[Records from a dataset]
◆ ◆ ◆ ◆ ◆ ◆ ◆
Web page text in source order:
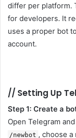
differ per platform.
for developers. It
uses a proper bot
account.
// Setting Up
Step 1: Create a
Open Telegram
/newbot , choose a
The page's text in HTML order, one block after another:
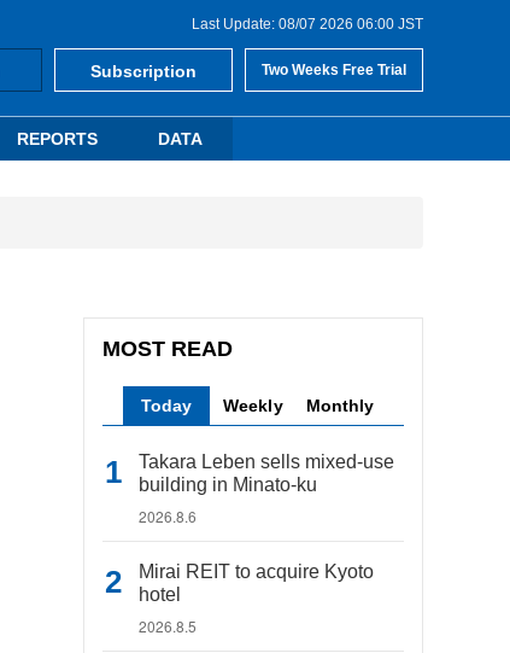
Last Update: 08/07 2026 06:00 JST
Subscription Two Weeks Free Trial
REPORTS DATA
MOST READ
Today Weekly Monthly
Takara Leben sells mixed-use
building in Minato-ku
2026.8.6
Mirai REIT to acquire Kyoto
hotel
2026.8.5
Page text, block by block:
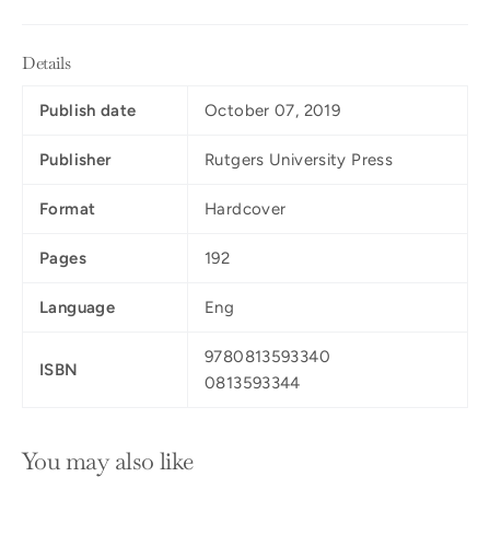
Details
Publish date October 07, 2019
Publisher Rutgers University Press
Format Hardcover
Pages 192
Language Eng
ISBN
9780813593340
0813593344
You may also like
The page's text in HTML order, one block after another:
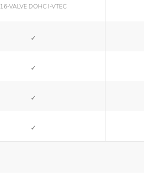
16-VALVE DOHC I-VTEC
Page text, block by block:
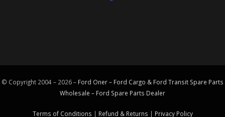
© Copyright 2004 – 2026 – Ford Oner – Ford Cargo & Ford Transit Spare Parts
Wholesale – Ford Spare Parts Dealer
Terms of Conditions | Refund & Returns | Privacy Policy
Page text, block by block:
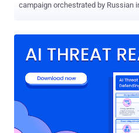
campaign orchestrated by Russian
information from the victims, the agency added.
economic information exchanged
personal data," the agency warned in a post shared on Telegram. To
pull off the operation, the attackers
masquerade as the messaging
users to disclose their account credentials. The
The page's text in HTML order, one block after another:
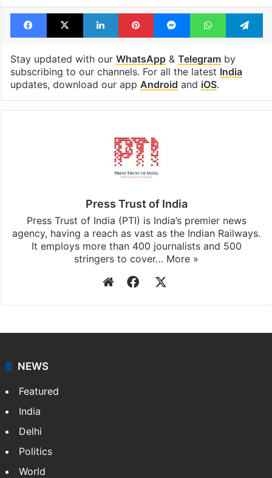
Facebook
X LinkedInPinterestMessengerWhatsApp
Stay updated with our WhatsApp& Telegramby
subscribing to our channels. For all the latest India
updates, download our app Android and iOS.
Press Trust of India
Press Trust of India (PTI) is India’s premier news
agency, having a reach as vast as the Indian Railways.
It employs more than 400 journalists and 500
stringers to cover… More »
WebsiteFacebook
NEWS
Featured
India
Delhi
Politics
World
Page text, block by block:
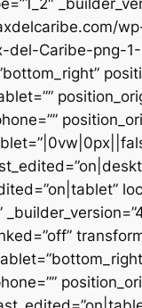
del-Caribe-png-1-
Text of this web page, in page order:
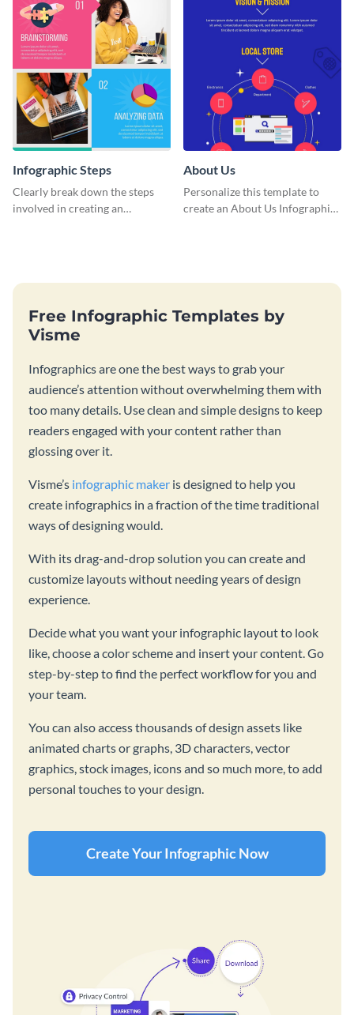
Infographic Steps
Clearly break down the steps
involved in creating an
About Us
Personalize this template to
create an About Us Infographic
Free Infographic Templates by
Visme
Infographics are one the best ways to grab your
audience’s attention without overwhelming them with
too many details. Use clean and simple designs to keep
readers engaged with your content rather than
glossing over it.
Visme’s infographic maker is designed to help you
create infographics in a fraction of the time traditional
ways of designing would.
With its drag-and-drop solution you can create and
customize layouts without needing years of design
experience.
Decide what you want your infographic layout to look
like, choose a color scheme and insert your content. Go
step-by-step to find the perfect workflow for you and
your team.
You can also access thousands of design assets like
animated charts or graphs, 3D characters, vector
graphics, stock images, icons and so much more, to add
personal touches to your design.
Create Your Infographic Now
◆ ◆ ◆ ◆ ◆ ◆ ◆
- [Your task] The lines above must be transcribed exactly, with every picture left out.

- [Task answer]
Web page text in source order:
differ per platform.
for developers. It
uses a proper bot
account.
// Setting Up
Step 1: Create a
Open Telegram
/newbot , choose a
The page's text in HTML order, one block after another:
Last Update: 08/07 2026 06:00 JST
Subscription Two Weeks Free Trial
REPORTS DATA
MOST READ
Today Weekly Monthly
Takara Leben sells mixed-use
building in Minato-ku
2026.8.6
Mirai REIT to acquire Kyoto
hotel
2026.8.5
Page text, block by block:
Details
Publish date October 07, 2019
Publisher Rutgers University Press
Format Hardcover
Pages 192
Language Eng
ISBN
9780813593340
0813593344
You may also like
The page's text in HTML order, one block after another:
16-VALVE DOHC I-VTEC
Page text, block by block:
© Copyright 2004 – 2026 – Ford Oner – Ford Cargo & Ford Transit Spare Parts
Wholesale – Ford Spare Parts Dealer
Terms of Conditions | Refund & Returns | Privacy Policy
Page text, block by block:
campaign orchestrated by Russian
information from the victims, the agency added.
economic information exchanged
personal data," the agency warned in a post shared on Telegram. To
pull off the operation, the attackers
masquerade as the messaging
users to disclose their account credentials. The
The page's text in HTML order, one block after another:
Facebook
X LinkedInPinterestMessengerWhatsApp
Stay updated with our WhatsApp& Telegramby
subscribing to our channels. For all the latest India
updates, download our app Android and iOS.
Press Trust of India
Press Trust of India (PTI) is India’s premier news
agency, having a reach as vast as the Indian Railways.
It employs more than 400 journalists and 500
stringers to cover… More »
WebsiteFacebook
NEWS
Featured
India
Delhi
Politics
World
Page text, block by block:
del-Caribe-png-1-
Text of this web page, in page order:
Infographic Steps
Clearly break down the steps
involved in creating an
About Us
Personalize this template to
create an About Us Infographic
Free Infographic Templates by
Visme
Infographics are one the best ways to grab your
audience’s attention without overwhelming them with
too many details. Use clean and simple designs to keep
readers engaged with your content rather than
glossing over it.
Visme’s infographic maker is designed to help you
create infographics in a fraction of the time traditional
ways of designing would.
With its drag-and-drop solution you can create and
customize layouts without needing years of design
experience.
Decide what you want your infographic layout to look
like, choose a color scheme and insert your content. Go
step-by-step to find the perfect workflow for you and
your team.
You can also access thousands of design assets like
animated charts or graphs, 3D characters, vector
graphics, stock images, icons and so much more, to add
personal touches to your design.
Create Your Infographic Now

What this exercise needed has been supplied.